» **Stored entries**:

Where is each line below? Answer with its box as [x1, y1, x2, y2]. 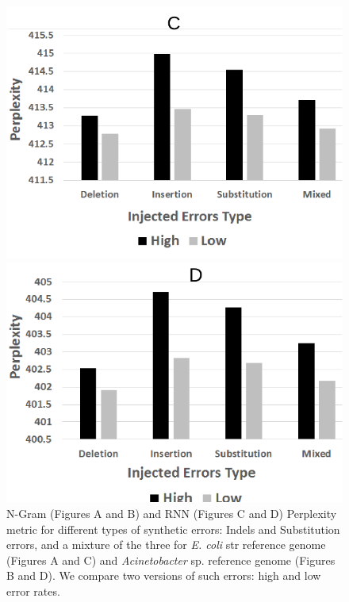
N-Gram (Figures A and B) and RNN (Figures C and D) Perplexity [6, 505, 337, 522]
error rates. [6, 583, 60, 600]
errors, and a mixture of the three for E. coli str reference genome [6, 536, 326, 553]
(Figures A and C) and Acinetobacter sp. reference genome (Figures [6, 551, 336, 568]
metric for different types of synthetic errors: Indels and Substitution [6, 520, 340, 537]
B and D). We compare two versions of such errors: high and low [6, 567, 321, 584]
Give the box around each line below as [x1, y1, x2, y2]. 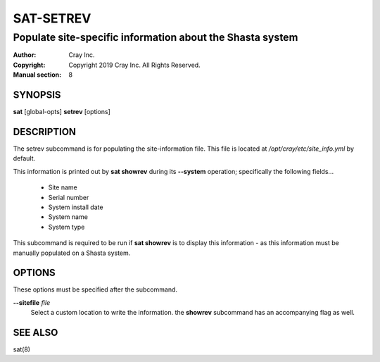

» **To do**: Report every line of the records that contains the word "errors".

» **Answer box**:
errors, and a mixture of the three for E. coli str reference genome [6, 536, 326, 553]
metric for different types of synthetic errors: Indels and Substitution [6, 520, 340, 537]
B and D). We compare two versions of such errors: high and low [6, 567, 321, 584]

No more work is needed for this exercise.